» BRIEF: Look through the data below and return each line where "which" appears.
[[ RECORDS SHOWN open ]]
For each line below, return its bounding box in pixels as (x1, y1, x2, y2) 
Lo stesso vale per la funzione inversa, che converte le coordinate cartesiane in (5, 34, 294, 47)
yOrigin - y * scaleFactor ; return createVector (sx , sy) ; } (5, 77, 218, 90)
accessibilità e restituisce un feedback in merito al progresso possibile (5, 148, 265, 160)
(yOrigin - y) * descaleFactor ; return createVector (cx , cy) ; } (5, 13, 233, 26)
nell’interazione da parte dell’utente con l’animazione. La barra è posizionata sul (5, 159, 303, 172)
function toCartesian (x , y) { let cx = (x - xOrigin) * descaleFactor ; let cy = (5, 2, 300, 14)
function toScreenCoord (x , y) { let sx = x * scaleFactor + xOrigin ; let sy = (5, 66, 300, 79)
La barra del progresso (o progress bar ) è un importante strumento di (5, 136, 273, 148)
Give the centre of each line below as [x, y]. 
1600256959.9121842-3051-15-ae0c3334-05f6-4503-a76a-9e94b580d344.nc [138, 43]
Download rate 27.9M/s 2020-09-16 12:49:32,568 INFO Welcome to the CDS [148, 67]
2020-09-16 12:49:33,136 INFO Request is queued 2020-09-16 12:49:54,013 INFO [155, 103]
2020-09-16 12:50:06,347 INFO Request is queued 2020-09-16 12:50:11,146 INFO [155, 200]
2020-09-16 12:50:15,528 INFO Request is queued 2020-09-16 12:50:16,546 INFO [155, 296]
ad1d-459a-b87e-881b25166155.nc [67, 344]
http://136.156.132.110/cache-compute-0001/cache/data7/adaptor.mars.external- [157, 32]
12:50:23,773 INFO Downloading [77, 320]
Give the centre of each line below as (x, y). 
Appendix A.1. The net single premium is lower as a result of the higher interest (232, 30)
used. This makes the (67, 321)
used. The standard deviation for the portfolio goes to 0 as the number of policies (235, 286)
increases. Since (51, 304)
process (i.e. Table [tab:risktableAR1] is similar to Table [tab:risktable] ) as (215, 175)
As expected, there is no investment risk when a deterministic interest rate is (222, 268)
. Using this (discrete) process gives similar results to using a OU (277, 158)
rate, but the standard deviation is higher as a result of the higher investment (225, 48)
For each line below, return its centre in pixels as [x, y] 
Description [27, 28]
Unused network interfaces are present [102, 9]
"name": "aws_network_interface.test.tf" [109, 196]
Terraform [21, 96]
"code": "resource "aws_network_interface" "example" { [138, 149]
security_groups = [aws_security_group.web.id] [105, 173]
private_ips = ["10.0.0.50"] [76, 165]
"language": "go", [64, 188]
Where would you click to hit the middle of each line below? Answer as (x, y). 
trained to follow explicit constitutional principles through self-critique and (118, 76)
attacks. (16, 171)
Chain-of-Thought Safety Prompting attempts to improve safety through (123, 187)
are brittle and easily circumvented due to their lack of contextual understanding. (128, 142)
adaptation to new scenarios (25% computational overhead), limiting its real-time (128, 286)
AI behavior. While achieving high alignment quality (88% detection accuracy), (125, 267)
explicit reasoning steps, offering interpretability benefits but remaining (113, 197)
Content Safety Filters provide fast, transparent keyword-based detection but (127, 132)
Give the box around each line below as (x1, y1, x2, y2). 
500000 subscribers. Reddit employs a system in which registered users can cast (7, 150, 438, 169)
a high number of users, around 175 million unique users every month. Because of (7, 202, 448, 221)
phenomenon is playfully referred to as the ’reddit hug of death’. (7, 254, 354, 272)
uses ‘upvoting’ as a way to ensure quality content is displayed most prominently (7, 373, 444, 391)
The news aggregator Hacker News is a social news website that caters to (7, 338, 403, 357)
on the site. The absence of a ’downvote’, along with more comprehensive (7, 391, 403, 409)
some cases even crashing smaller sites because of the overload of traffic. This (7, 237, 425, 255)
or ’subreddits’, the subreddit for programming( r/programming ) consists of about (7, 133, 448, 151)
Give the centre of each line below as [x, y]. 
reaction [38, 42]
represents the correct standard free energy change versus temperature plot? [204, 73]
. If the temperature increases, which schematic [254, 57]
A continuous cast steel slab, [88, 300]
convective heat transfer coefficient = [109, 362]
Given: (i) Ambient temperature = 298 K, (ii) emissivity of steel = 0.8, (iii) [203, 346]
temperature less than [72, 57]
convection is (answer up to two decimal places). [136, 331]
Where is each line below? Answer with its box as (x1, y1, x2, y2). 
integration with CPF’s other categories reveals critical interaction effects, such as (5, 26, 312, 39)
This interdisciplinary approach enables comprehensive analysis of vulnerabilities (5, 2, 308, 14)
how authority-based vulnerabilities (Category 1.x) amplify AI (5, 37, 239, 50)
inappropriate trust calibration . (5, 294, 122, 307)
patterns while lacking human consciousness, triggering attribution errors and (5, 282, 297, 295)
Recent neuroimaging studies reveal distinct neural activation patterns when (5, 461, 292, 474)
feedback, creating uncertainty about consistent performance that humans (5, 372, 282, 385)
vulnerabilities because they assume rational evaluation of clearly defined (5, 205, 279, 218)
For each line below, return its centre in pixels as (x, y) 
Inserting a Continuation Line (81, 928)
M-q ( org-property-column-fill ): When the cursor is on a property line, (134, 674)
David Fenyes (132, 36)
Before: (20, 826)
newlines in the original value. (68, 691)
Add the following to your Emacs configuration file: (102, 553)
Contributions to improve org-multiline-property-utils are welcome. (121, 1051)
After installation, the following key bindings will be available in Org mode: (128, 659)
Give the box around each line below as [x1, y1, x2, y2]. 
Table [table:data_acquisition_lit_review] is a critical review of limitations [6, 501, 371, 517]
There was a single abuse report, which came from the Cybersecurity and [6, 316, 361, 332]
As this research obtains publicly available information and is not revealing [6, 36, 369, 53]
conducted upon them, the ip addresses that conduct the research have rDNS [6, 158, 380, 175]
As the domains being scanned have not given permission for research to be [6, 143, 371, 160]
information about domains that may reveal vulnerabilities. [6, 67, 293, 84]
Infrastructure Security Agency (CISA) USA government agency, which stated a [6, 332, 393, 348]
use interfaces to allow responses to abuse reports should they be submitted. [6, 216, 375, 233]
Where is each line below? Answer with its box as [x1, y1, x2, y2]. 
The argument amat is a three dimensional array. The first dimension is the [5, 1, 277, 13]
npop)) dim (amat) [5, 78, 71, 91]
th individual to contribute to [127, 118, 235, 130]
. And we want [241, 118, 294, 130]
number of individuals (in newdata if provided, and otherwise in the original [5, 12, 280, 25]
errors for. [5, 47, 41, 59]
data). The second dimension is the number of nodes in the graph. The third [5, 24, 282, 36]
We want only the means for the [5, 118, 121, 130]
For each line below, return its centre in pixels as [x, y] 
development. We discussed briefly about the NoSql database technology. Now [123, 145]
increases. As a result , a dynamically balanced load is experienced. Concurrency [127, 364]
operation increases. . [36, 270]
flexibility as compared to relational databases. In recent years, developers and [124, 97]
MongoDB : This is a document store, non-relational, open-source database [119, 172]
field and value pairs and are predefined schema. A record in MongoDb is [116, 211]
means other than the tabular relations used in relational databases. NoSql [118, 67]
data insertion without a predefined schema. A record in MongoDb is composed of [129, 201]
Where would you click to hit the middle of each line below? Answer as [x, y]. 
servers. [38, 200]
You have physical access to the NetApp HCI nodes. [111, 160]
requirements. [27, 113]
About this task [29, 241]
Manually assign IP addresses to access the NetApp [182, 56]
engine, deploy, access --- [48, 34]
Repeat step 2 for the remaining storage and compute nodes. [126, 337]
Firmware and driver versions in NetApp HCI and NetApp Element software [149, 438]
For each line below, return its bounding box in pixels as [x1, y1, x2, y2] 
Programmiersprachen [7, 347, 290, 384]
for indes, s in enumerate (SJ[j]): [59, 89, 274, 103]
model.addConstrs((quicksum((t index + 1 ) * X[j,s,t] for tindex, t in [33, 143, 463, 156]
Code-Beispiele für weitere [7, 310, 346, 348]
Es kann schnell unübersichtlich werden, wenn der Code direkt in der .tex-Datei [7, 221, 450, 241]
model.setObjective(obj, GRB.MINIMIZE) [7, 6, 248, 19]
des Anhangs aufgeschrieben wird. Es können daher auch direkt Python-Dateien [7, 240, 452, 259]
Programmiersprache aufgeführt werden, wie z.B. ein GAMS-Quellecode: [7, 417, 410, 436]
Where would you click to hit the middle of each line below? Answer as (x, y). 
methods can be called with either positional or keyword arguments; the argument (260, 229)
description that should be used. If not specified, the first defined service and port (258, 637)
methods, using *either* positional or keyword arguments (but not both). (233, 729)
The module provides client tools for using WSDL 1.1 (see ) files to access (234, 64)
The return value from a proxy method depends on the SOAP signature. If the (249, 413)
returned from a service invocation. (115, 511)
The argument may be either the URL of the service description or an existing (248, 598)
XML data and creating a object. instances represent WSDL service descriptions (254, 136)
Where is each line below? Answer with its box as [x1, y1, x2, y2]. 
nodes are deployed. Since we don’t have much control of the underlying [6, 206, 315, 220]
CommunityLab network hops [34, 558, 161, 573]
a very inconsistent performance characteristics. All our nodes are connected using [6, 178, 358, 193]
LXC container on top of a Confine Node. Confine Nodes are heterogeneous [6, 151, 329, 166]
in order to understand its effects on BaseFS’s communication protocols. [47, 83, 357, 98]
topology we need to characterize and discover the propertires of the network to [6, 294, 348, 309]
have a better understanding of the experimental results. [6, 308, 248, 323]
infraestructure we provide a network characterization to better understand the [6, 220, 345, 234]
[[ RECORDS SHOWN closed ]]
» COMPLETED TASK:
500000 subscribers. Reddit employs a system in which registered users can cast (7, 150, 438, 169)
. If the temperature increases, which schematic [254, 57]
There was a single abuse report, which came from the Cybersecurity and [6, 316, 361, 332]
Infrastructure Security Agency (CISA) USA government agency, which stated a [6, 332, 393, 348]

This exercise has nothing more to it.